Why Your Eval Set Has a Blind Spot by Design

When you write a curated eval set, you enumerate scenarios you consider important. You test happy paths, known edge cases, and the specific failures that burned you before. This is valuable — but it is an exercise in testing your imagination, not the full input space.

The structural problem: curated sets encode the inputs you thought of. Real user traffic encodes the inputs you didn't. A customer service bot tested on customer_name: "Alice" may behave differently on customer_name: "张伟" — not because of any intent in the code, but because the training data distribution created an implicit coupling the developer never considered. A classifier tested with the question "What is the refund policy?" may behave differently on the semantically identical "Can I get a refund?" — not because the intent is different, but because the lexical surface is.

Property-based testing inverts the model. Instead of asserting f(input_1) == expected_1, you assert a universal invariant: f(transform(input)) should satisfy property P for all generated input. The framework generates thousands of inputs and tries to falsify your property. When it does, it shrinks the counterexample to the minimal failing case.

For deterministic software, this is already powerful. For LLM-backed software, it is arguably more necessary — and more challenging to implement correctly.

What "Properties" Mean for Non-Deterministic Text Outputs

The standard objection is that LLM outputs are non-deterministic strings with no single correct answer. You cannot assert output == expected_string. This is true, and it misses the point.

Properties for LLM outputs are not equality assertions. They are invariants about the relationship between inputs and outputs, or about structural characteristics of outputs.

Structural conformance is the easiest entry point. Output must be valid JSON. Output must contain required fields. Response must match a declared schema. These are binary, deterministic, and catch a high fraction of regressions after model or prompt changes. They require zero LLM calls to evaluate — just a schema validator.

Semantic invariance is the most powerful class. Define a transformation T of the input such that the output should satisfy a known relationship. Examples:

  • Equivalence under paraphrase: "What is your return policy?" and "How do I return a product?" should yield equivalent answers. Test with cosine similarity ≥ 0.8 between embeddings of both outputs.
  • Demographic invariance: Swapping customer_name: "Michael" for customer_name: "Wei" in a non-gendered scenario should not change the sentiment or outcome of the response.
  • Order invariance: Reordering facts presented in a prompt should not change the conclusion. A model that reaches different answers based on which supporting document it sees first — when all documents say the same thing — is exhibiting order sensitivity that will cause unpredictable production behavior.
  • Addition invariance: Adding irrelevant padding text should not flip a classification.

A 2026 study tested seven models with eight semantic-preserving transformations across reasoning problems. The best model (30B parameters) violated semantic invariance 20.4% of the time. The worst violated it 73% of the time. More strikingly, the 30B model significantly outperformed models with ten to a hundred times more parameters on this axis. Scale is not a reliable proxy for semantic robustness — a finding invisible to capability benchmarks.

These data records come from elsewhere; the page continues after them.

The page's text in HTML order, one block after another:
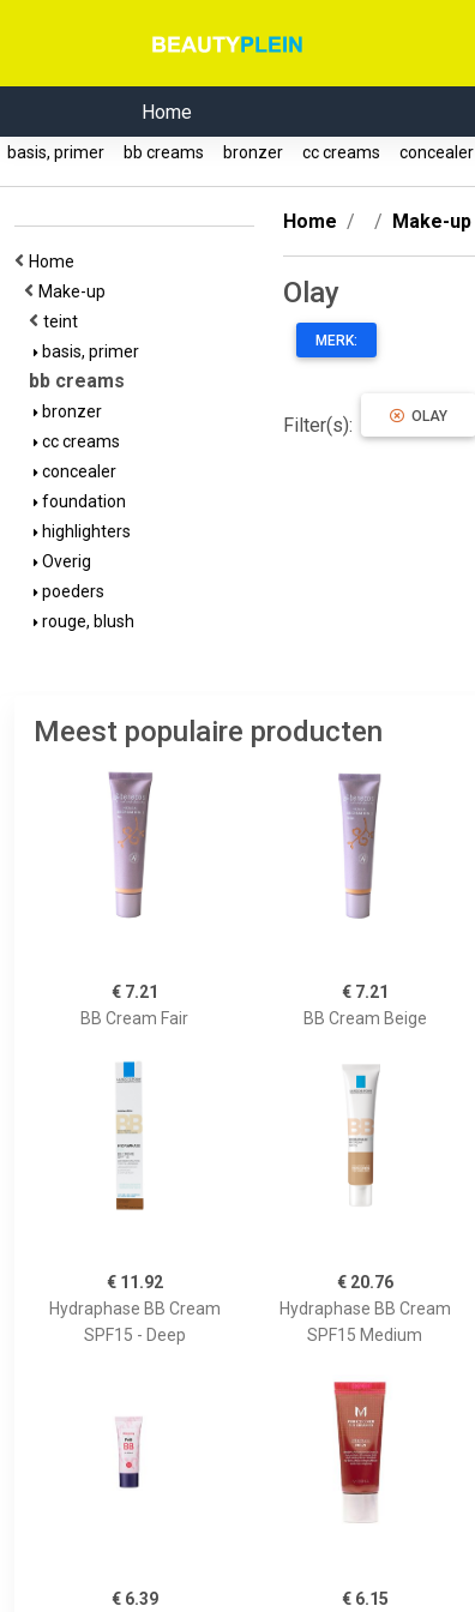
Home
basis, primer bb creams bronzer cc creams concealer
Home
Make-up
teint
basis, primer
bb creams
bronzer
cc creams
concealer
foundation
highlighters
Overig
poeders
rouge, blush
Home Make-up
Olay
MERK:
Filter(s): OLAY
Meest populaire producten
€ 7.21
BB Cream Fair
€ 7.21
BB Cream Beige
€ 11.92
Hydraphase BB Cream
SPF15 - Deep
€ 20.76
Hydraphase BB Cream
SPF15 Medium
€ 6.39 € 6.15
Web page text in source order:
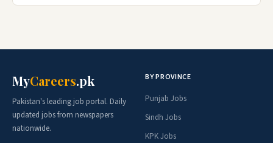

Monotonicity is applicable to confidence or quality scores: adding more relevant evidence should not decrease answer quality. If your system provides a confidence score, adding a second corroborating source should not lower it.

Length and format bounds apply when outputs have known structural requirements: response must be fewer than N tokens, list must contain exactly K items, output must begin with a specific prefix. These are fully deterministic properties testable without LLM judges.

Parametric Input Generation: Three Approaches That Work

The mechanical challenge is generating the inputs that will falsify your properties. Three strategies cover most practical scenarios.

Entity substitution is the most accessible starting point. Replace named entities with semantically equivalent alternatives — same role, different referent. For a customer service bot: vary customer_name across ["Alice", "Maria", "Zhang Wei", "Mohammed", "Priya"], vary product across the full SKU catalog, vary issue_type across known request categories. This is a Cartesian product that generates coverage no human would write by hand, and it reliably exposes demographic or product-specific behavioral drift.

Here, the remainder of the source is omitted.